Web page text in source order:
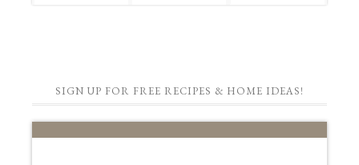
SIGN UP FOR FREE RECIPES & HOME IDEAS!
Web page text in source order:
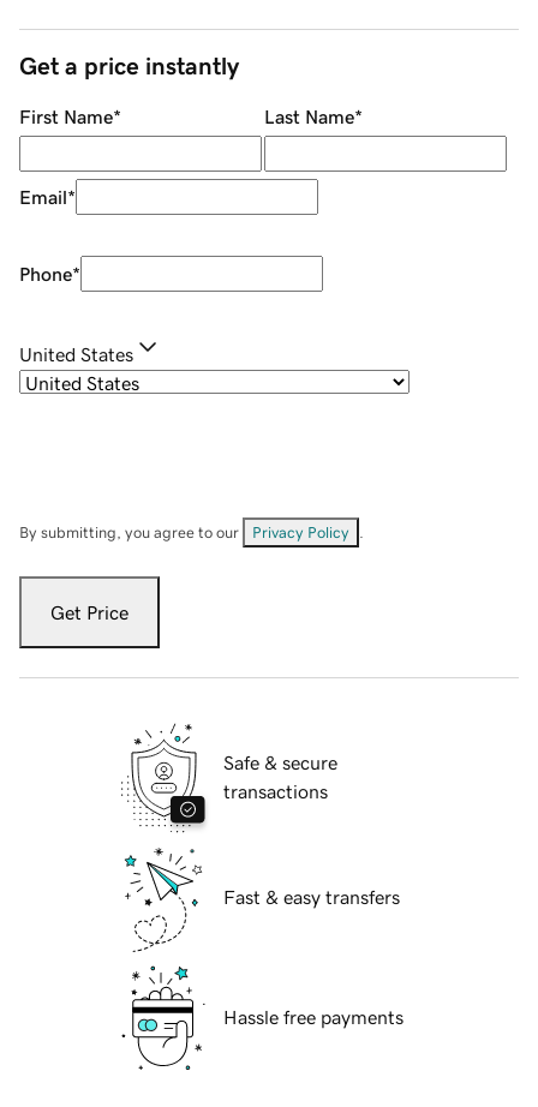
Get a price instantly
First Name* Last Name*
Email*
Phone*
United States
By submitting, you agree to our Privacy Policy
Get Price
Safe & secure
transactions
Fast & easy transfers
Hassle free payments
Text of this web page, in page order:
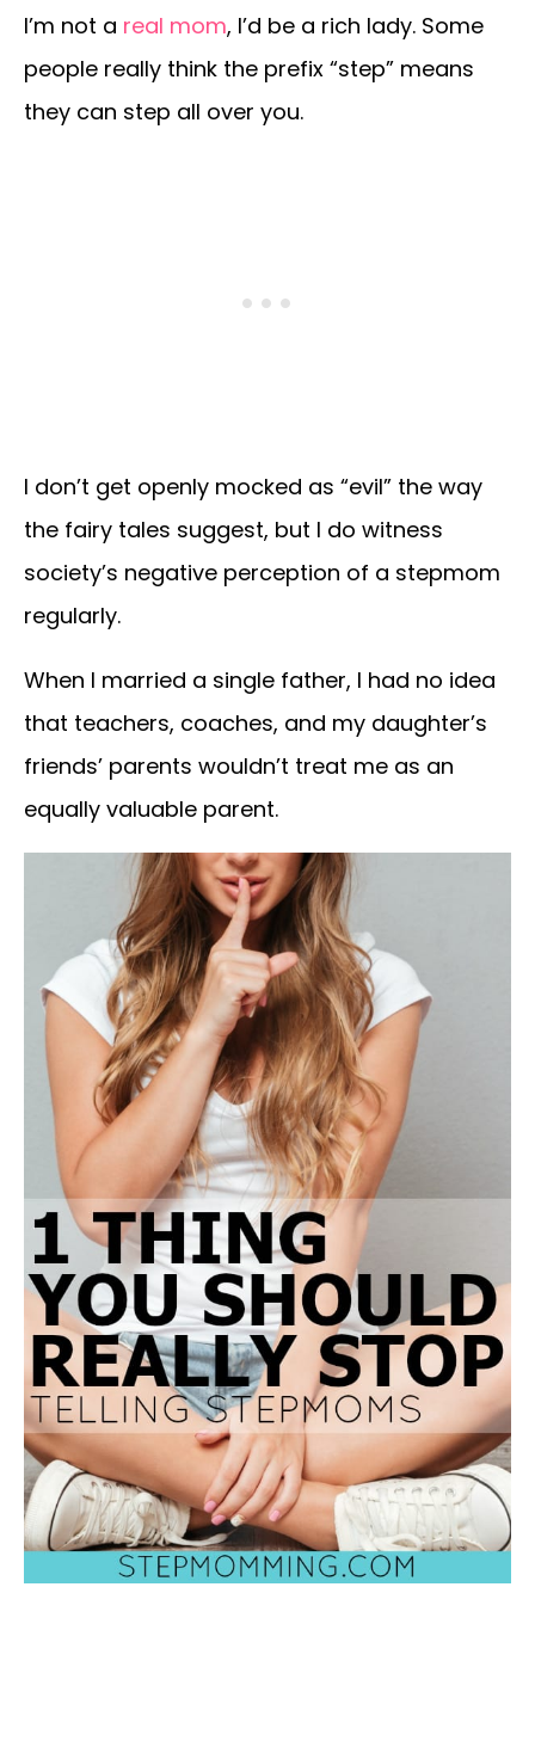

= = =

◆ **Problem description**: Give all entries again verbatim, without any images.

◆ **Your response**:
Web page text in source order:
SIGN UP FOR FREE RECIPES & HOME IDEAS!
Web page text in source order:
Get a price instantly
First Name* Last Name*
Email*
Phone*
United States
By submitting, you agree to our Privacy Policy
Get Price
Safe & secure
transactions
Fast & easy transfers
Hassle free payments
Text of this web page, in page order:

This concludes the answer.